- Supplied records:
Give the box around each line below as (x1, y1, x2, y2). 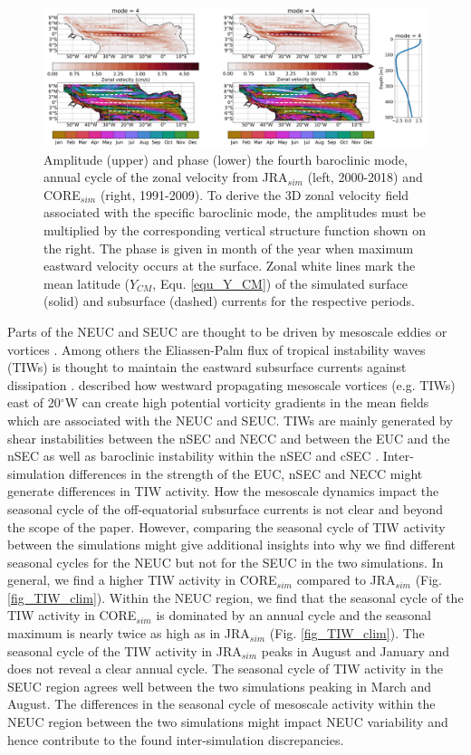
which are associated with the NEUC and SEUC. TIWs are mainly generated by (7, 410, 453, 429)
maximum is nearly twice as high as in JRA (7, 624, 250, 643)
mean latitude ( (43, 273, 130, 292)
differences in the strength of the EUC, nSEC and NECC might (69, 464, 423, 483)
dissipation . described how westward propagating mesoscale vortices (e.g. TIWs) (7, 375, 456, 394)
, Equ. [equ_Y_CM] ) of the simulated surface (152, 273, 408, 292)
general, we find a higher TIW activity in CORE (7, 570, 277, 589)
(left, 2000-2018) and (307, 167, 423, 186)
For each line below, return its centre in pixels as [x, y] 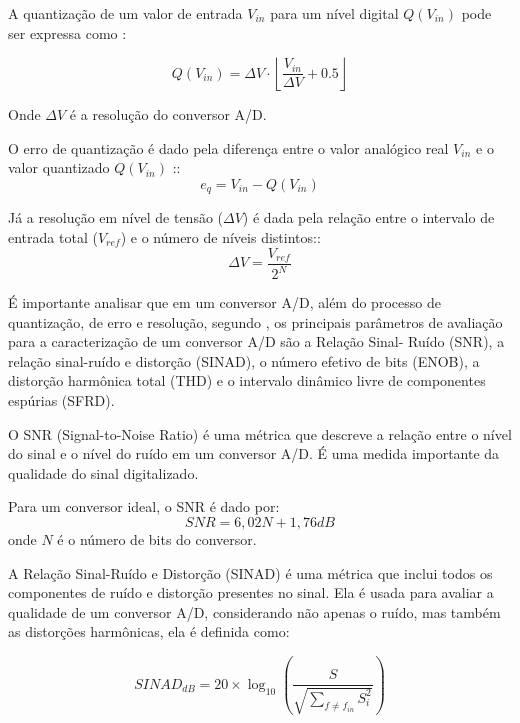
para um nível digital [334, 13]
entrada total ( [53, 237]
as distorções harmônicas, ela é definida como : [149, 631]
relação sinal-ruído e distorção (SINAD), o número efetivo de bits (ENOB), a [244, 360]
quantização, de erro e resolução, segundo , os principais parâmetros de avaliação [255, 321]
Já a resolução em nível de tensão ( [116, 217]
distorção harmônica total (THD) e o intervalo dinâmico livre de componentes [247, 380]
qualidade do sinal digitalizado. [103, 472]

---

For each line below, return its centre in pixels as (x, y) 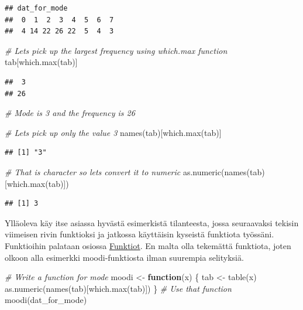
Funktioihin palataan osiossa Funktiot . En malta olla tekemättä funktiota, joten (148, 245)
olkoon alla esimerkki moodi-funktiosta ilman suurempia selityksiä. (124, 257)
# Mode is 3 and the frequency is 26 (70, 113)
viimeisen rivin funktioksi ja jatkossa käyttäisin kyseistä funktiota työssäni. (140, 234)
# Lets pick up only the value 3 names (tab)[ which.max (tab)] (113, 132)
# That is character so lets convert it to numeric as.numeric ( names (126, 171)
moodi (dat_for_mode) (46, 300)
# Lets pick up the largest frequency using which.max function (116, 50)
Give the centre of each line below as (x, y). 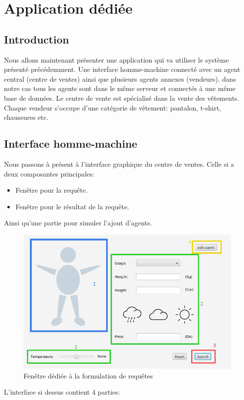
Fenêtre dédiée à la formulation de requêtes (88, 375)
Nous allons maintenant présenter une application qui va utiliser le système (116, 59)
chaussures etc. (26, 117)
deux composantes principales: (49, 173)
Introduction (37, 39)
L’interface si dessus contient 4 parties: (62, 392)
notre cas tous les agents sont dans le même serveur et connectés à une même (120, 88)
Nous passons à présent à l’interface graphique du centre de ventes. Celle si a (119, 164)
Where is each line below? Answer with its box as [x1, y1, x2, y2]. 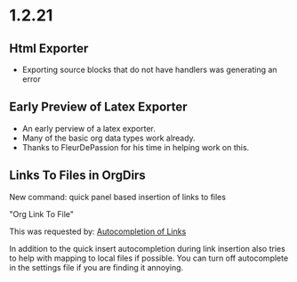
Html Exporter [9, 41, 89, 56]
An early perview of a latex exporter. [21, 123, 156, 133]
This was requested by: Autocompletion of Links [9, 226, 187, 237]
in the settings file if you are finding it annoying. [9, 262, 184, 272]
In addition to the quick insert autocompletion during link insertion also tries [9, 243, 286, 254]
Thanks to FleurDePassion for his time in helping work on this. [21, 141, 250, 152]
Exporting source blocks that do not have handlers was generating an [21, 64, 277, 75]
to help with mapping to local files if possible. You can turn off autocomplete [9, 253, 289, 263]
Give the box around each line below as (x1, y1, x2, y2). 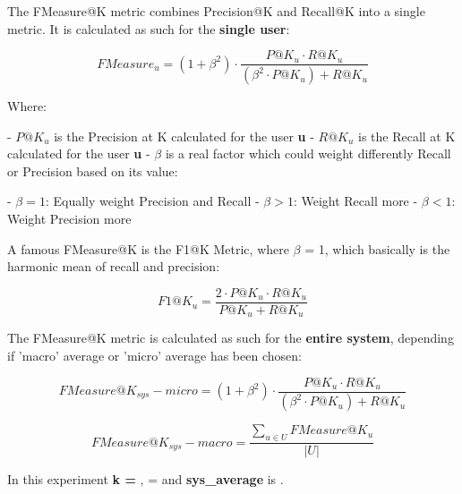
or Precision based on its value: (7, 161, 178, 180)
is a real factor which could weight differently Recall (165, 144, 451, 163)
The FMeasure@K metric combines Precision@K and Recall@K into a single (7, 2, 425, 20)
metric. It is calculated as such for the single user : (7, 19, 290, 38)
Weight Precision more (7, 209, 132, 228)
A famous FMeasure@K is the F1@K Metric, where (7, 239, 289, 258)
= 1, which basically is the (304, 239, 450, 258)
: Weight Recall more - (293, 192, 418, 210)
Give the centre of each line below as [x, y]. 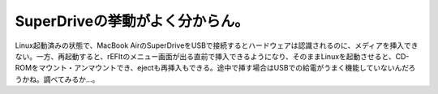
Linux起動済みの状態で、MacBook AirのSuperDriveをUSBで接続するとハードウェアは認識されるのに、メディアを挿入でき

- Your instructions: Repeat, word for word, the lines of the material above from the one holding "differences in the" through the one holding "qualidade do sinal digitalizado. [103, 472]". Leave out pictures.

- Answer to the exercise:
differences in the strength of the EUC, nSEC and NECC might (69, 464, 423, 483)
dissipation . described how westward propagating mesoscale vortices (e.g. TIWs) (7, 375, 456, 394)
, Equ. [equ_Y_CM] ) of the simulated surface (152, 273, 408, 292)
general, we find a higher TIW activity in CORE (7, 570, 277, 589)
(left, 2000-2018) and (307, 167, 423, 186)
For each line below, return its centre in pixels as [x, y] 
para um nível digital [334, 13]
entrada total ( [53, 237]
as distorções harmônicas, ela é definida como : [149, 631]
relação sinal-ruído e distorção (SINAD), o número efetivo de bits (ENOB), a [244, 360]
quantização, de erro e resolução, segundo , os principais parâmetros de avaliação [255, 321]
Já a resolução em nível de tensão ( [116, 217]
distorção harmônica total (THD) e o intervalo dinâmico livre de componentes [247, 380]
qualidade do sinal digitalizado. [103, 472]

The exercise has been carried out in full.